START INPUT MATERIAL

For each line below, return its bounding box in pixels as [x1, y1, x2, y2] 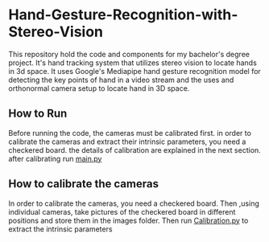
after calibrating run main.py [8, 154, 102, 163]
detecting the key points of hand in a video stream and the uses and [8, 75, 234, 84]
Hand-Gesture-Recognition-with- [8, 6, 238, 24]
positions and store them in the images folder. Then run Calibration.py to [8, 215, 249, 225]
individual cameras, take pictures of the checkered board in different [8, 207, 236, 216]
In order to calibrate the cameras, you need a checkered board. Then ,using [8, 199, 259, 208]
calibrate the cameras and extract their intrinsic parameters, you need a [8, 137, 246, 146]
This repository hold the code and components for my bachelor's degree [8, 49, 250, 59]
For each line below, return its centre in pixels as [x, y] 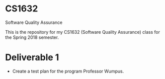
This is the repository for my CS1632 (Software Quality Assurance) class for [83, 32]
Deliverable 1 [32, 57]
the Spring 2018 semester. [32, 37]
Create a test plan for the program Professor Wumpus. [68, 71]
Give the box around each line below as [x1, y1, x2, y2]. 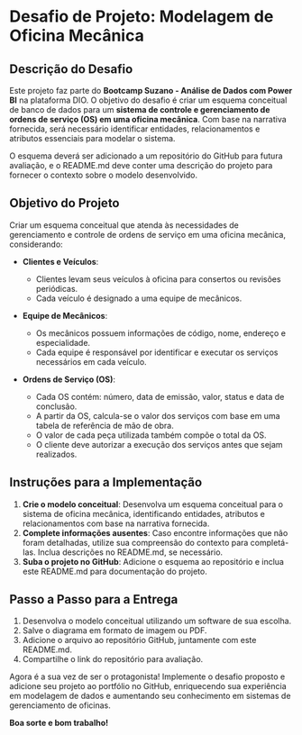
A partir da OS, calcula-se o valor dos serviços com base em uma [35, 410, 281, 421]
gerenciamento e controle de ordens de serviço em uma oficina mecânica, [9, 229, 287, 240]
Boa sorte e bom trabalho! [9, 718, 109, 729]
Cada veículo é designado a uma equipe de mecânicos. [35, 293, 243, 304]
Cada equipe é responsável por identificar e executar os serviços [35, 347, 279, 358]
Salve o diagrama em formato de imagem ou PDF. [22, 625, 207, 636]
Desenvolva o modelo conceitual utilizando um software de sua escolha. [22, 615, 292, 627]
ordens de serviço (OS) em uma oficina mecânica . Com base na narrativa [9, 114, 287, 124]
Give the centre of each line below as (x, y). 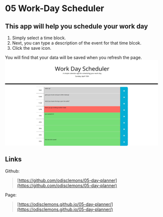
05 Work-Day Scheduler (55, 8)
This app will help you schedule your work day (76, 26)
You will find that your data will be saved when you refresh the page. (73, 58)
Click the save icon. (32, 48)
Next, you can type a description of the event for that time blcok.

END INPUT MATERIAL

» PROBLEM TO SOLVE
One stretch of the lines above is wanted, from the line that contains "Cada veículo é" through the line that contains "Desenvolva o modelo". Output it exactly.

» ANSWER
Cada veículo é designado a uma equipe de mecânicos. [35, 293, 243, 304]
Cada equipe é responsável por identificar e executar os serviços [35, 347, 279, 358]
Salve o diagrama em formato de imagem ou PDF. [22, 625, 207, 636]
Desenvolva o modelo conceitual utilizando um software de sua escolha. [22, 615, 292, 627]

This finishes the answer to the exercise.